Material provided below:

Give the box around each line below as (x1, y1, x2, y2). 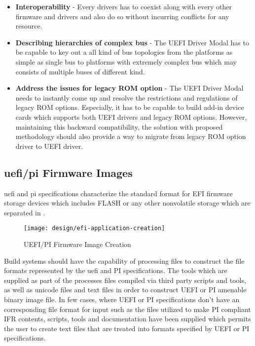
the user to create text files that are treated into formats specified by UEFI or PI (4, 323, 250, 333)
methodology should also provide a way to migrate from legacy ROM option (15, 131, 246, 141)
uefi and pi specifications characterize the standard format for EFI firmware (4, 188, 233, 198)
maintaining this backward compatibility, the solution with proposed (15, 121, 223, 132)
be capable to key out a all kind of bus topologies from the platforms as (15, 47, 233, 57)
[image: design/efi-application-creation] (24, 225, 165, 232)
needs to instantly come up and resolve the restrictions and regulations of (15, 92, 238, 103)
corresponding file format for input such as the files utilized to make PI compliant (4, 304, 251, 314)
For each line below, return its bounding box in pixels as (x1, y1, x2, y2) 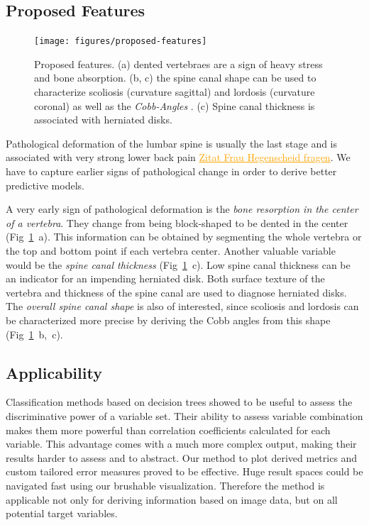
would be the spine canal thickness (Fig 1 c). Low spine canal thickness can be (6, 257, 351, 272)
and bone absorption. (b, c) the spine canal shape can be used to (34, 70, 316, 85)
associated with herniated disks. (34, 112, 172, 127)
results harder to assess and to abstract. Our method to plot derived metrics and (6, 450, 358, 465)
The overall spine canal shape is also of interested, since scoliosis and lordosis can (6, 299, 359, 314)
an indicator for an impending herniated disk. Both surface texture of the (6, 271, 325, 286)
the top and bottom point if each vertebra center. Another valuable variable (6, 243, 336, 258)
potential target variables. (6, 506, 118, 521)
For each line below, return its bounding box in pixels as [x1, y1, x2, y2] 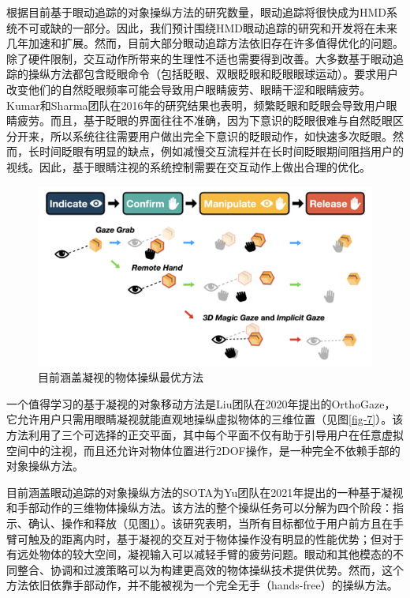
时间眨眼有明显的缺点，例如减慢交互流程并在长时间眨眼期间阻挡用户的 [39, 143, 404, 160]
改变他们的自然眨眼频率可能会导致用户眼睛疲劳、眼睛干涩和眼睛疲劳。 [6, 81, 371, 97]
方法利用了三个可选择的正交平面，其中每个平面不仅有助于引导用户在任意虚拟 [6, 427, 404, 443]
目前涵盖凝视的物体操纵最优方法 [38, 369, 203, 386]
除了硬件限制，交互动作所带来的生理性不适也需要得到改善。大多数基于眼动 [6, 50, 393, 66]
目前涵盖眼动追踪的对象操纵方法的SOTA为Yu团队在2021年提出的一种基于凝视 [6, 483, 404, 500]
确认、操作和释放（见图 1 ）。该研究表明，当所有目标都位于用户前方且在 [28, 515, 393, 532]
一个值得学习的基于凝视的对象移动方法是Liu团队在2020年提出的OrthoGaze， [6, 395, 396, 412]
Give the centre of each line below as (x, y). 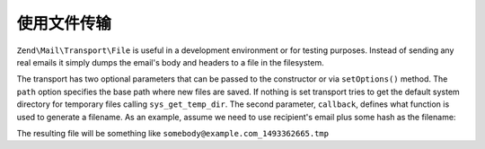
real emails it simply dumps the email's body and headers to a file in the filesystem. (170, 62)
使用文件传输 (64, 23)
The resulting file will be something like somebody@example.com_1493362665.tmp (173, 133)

End of Material provided.
Material provided below:

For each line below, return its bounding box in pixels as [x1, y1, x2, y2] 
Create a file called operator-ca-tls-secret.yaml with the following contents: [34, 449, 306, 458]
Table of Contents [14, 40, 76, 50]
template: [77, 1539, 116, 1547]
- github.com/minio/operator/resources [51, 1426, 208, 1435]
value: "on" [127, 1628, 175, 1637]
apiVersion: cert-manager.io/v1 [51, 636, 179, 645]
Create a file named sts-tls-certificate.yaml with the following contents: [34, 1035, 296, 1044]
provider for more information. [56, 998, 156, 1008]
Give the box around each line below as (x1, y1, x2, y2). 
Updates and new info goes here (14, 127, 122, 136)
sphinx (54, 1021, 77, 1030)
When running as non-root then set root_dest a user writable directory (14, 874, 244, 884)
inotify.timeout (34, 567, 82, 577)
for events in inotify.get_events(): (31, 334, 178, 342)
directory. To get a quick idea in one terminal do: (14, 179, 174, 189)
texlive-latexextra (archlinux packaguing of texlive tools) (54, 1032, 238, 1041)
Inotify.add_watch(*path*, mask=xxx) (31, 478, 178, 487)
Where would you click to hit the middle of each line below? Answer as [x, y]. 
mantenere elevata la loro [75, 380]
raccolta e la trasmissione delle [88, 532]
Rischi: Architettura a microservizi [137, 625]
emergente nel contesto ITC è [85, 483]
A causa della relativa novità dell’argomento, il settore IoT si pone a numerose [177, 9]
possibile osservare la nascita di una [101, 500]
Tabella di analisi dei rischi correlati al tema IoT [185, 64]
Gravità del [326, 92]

End of Material provided.

*Try it:*
All that should appear in the answer is the lines above from the line with "potential target variables." through the line with "除了硬件限制，交互动作所带来的生理性不适也需要得到改善。大多数基于眼动 [6, 50, 393, 66]", retyped exactly, pictures left out.

*Problem solution:*
potential target variables. (6, 506, 118, 521)
For each line below, return its bounding box in pixels as [x1, y1, x2, y2] 
时间眨眼有明显的缺点，例如减慢交互流程并在长时间眨眼期间阻挡用户的 [39, 143, 404, 160]
改变他们的自然眨眼频率可能会导致用户眼睛疲劳、眼睛干涩和眼睛疲劳。 [6, 81, 371, 97]
方法利用了三个可选择的正交平面，其中每个平面不仅有助于引导用户在任意虚拟 [6, 427, 404, 443]
目前涵盖凝视的物体操纵最优方法 [38, 369, 203, 386]
除了硬件限制，交互动作所带来的生理性不适也需要得到改善。大多数基于眼动 [6, 50, 393, 66]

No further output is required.